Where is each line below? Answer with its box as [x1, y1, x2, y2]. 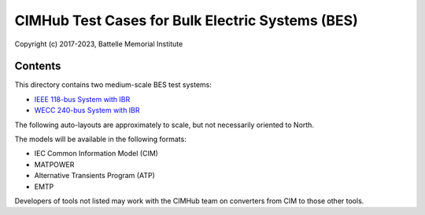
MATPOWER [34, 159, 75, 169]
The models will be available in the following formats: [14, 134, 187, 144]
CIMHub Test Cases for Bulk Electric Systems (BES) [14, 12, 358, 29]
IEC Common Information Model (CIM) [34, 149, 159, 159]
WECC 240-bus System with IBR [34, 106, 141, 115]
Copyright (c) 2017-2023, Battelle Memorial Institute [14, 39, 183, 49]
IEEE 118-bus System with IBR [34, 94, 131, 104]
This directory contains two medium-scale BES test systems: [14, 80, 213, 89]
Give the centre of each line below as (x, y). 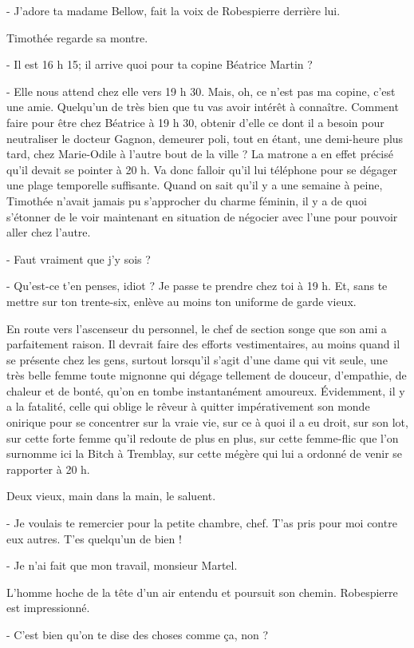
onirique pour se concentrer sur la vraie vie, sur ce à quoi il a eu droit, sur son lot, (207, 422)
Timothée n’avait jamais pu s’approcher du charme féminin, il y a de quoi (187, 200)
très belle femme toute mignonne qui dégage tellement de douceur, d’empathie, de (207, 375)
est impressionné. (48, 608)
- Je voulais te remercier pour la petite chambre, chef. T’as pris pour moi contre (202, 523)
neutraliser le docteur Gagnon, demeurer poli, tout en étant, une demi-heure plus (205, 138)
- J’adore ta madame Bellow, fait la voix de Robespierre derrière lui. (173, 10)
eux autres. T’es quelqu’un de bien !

··········

> _Task prompt_
Every entry is to be transcribed exactly, but the pictures are to be left out.

> _Result_
Where is each line below? Answer with its box as [x1, y1, x2, y2]. 
MATPOWER [34, 159, 75, 169]
The models will be available in the following formats: [14, 134, 187, 144]
CIMHub Test Cases for Bulk Electric Systems (BES) [14, 12, 358, 29]
IEC Common Information Model (CIM) [34, 149, 159, 159]
WECC 240-bus System with IBR [34, 106, 141, 115]
Copyright (c) 2017-2023, Battelle Memorial Institute [14, 39, 183, 49]
IEEE 118-bus System with IBR [34, 94, 131, 104]
This directory contains two medium-scale BES test systems: [14, 80, 213, 89]
Give the centre of each line below as (x, y). 
onirique pour se concentrer sur la vraie vie, sur ce à quoi il a eu droit, sur son lot, (207, 422)
Timothée n’avait jamais pu s’approcher du charme féminin, il y a de quoi (187, 200)
très belle femme toute mignonne qui dégage tellement de douceur, d’empathie, de (207, 375)
est impressionné. (48, 608)
- Je voulais te remercier pour la petite chambre, chef. T’as pris pour moi contre (202, 523)
neutraliser le docteur Gagnon, demeurer poli, tout en étant, une demi-heure plus (205, 138)
- J’adore ta madame Bellow, fait la voix de Robespierre derrière lui. (173, 10)
eux autres. T’es quelqu’un de bien !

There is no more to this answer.